From $P(y|x)$ to $P(y)$: Investigating Reinforcement Learning in Pre-train Space

arXiv cs.LG / 4/16/2026

💬 OpinionSignals & Early TrendsIdeas & Deep AnalysisModels & Research

Key Points

  • The paper argues that RL with verifiable rewards (RLVR) improves LLM reasoning by optimizing P(y|x), but is limited by the base model’s existing output distribution P(y).
  • It introduces PreRL (Pre-train Space RL), which performs reward-driven online updates directly on the marginal distribution P(y) in pretraining space to mitigate distribution shift from static corpora.
  • The authors theoretically and empirically validate strong gradient alignment between log P(y) and log P(y|x), positioning PreRL as a practical surrogate for standard RL.
  • A key mechanism, Negative Sample Reinforcement (NSR), is shown to prune incorrect reasoning regions while promoting reflective behavior, boosting transition and reflection thoughts by 14.89x and 6.54x.
  • Building on this, the paper proposes Dual Space RL (DSRL) using NSR-PreRL to expand the reasoning horizon before switching to standard RL for fine-grained optimization, with results that outperform strong baselines.

Abstract

While reinforcement learning with verifiable rewards (RLVR) significantly enhances LLM reasoning by optimizing the conditional distribution P(y|x), its potential is fundamentally bounded by the base model's existing output distribution. Optimizing the marginal distribution P(y) in the Pre-train Space addresses this bottleneck by encoding reasoning ability and preserving broad exploration capacity. Yet, conventional pre-training relies on static corpora for passive learning, leading to a distribution shift that hinders targeted reasoning enhancement.
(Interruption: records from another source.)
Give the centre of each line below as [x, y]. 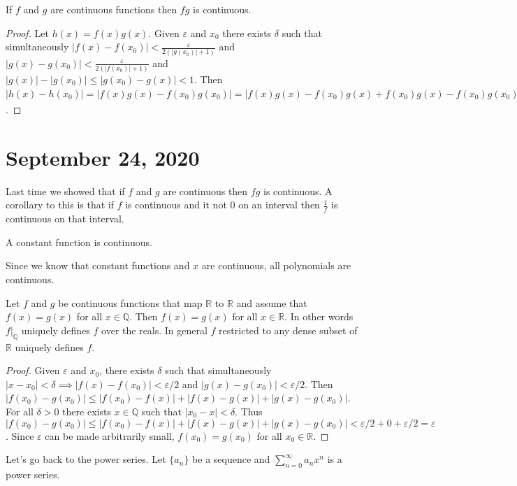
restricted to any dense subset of [288, 330]
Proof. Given [33, 370]
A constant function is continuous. [79, 242]
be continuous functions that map [130, 302]
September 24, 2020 [103, 157]
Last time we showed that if [65, 191]
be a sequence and [231, 459]
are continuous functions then [114, 9]
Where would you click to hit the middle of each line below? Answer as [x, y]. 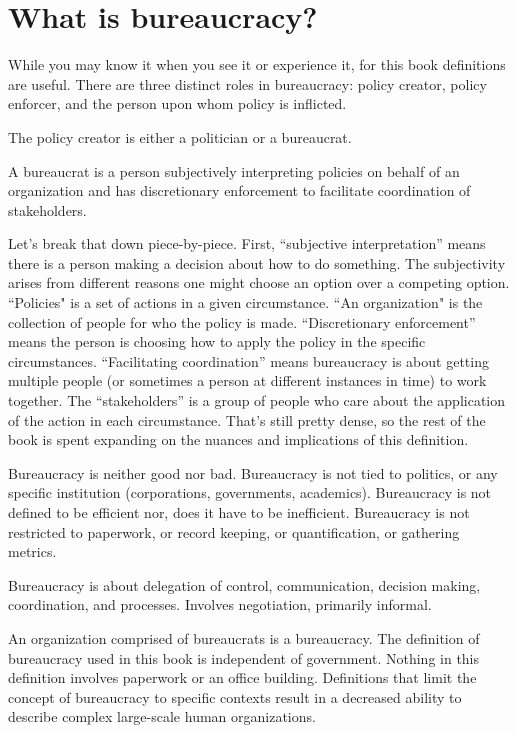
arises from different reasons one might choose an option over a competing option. [259, 282]
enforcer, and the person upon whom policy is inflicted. [177, 103]
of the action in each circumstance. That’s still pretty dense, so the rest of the [247, 419]
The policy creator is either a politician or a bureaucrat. [180, 136]
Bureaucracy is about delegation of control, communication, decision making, [244, 584]
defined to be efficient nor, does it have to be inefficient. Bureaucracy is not [239, 512]
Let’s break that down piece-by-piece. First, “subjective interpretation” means [247, 243]
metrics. [32, 551]
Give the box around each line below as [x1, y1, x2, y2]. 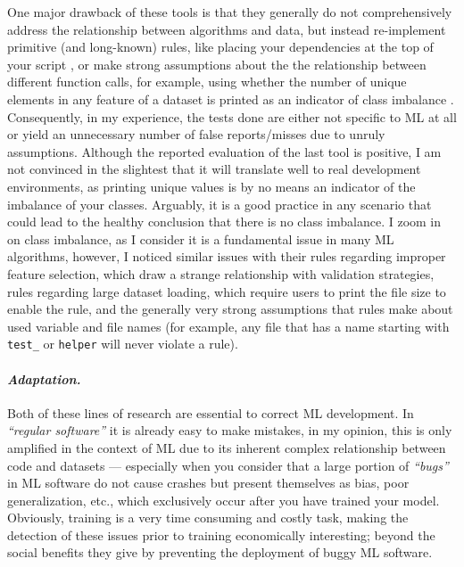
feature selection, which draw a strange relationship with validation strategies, [7, 264, 435, 283]
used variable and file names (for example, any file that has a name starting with [7, 316, 450, 335]
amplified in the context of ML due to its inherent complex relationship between [7, 438, 446, 456]
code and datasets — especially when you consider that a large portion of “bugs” [7, 456, 449, 474]
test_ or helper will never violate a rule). [7, 334, 238, 353]
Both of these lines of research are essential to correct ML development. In [7, 403, 414, 422]
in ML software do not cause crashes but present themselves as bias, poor [7, 473, 410, 492]
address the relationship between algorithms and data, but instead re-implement [7, 20, 446, 38]
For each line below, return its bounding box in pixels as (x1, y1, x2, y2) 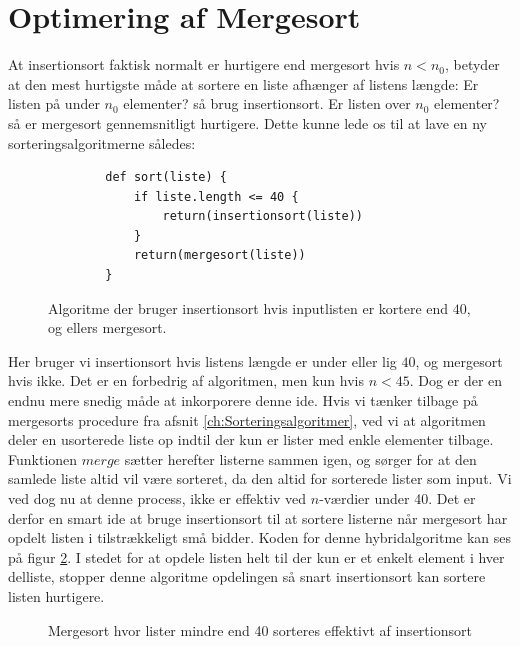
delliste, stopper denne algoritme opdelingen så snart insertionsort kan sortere (8, 566, 486, 587)
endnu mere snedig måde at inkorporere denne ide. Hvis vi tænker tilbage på (8, 390, 478, 411)
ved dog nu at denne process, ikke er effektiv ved (8, 488, 307, 508)
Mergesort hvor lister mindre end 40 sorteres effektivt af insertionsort (48, 619, 472, 640)
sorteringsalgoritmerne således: (8, 132, 196, 153)
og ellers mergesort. (48, 317, 167, 338)
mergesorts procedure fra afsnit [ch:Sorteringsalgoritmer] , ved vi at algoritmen (8, 409, 486, 430)
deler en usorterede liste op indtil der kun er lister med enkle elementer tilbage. (8, 429, 494, 450)
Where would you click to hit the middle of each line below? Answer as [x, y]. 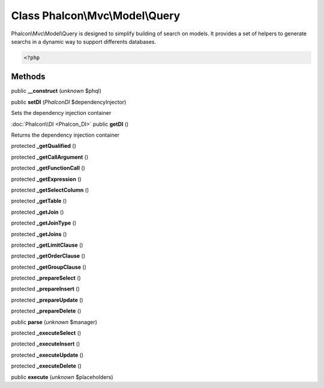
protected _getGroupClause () [49, 267]
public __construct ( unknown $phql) [56, 91]
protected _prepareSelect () [46, 278]
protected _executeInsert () [46, 344]
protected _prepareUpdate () [47, 300]
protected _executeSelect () [46, 333]
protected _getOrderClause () [48, 256]
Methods [28, 77]
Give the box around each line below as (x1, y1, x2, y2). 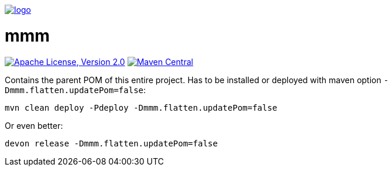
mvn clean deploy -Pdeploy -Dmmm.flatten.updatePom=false (5, 102, 277, 112)
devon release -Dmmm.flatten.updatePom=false (5, 138, 218, 148)
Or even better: (5, 120, 63, 131)
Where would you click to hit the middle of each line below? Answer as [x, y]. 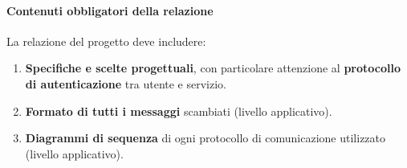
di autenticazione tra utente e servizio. [126, 83]
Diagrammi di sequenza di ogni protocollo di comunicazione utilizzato [206, 138]
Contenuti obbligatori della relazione [110, 10]
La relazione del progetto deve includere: [106, 41]
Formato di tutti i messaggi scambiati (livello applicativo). [179, 111]
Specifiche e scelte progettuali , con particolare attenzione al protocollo [213, 68]

In this paper, we introduce PreRL (Pre-train Space RL), which applies reward-driven online updates directly to P(y). We theoretically and empirically validate the strong gradient alignment between log P(y) and log P(y|x), establishing PreRL as a viable surrogate for standard RL. Furthermore, we uncover a critical mechanism: Negative Sample Reinforcement (NSR) within PreRL serves as an exceptionally effective driver for reasoning. NSR-PreRL rapidly prunes incorrect reasoning spaces while stimulating endogenous reflective behaviors, increasing transition and reflection thoughts by 14.89x and 6.54x, respectively. Leveraging these insights, we propose Dual Space RL (DSRL), a Policy Reincarnation strategy that initializes models with NSR-PreRL to expand the reasoning horizon before transitioning to standard RL for fine-grained optimization. Extensive experiments demonstrate that DSRL consistently outperforms strong baselines, proving that pre-train space pruning effectively steers the policy toward a refined correct reasoning subspace.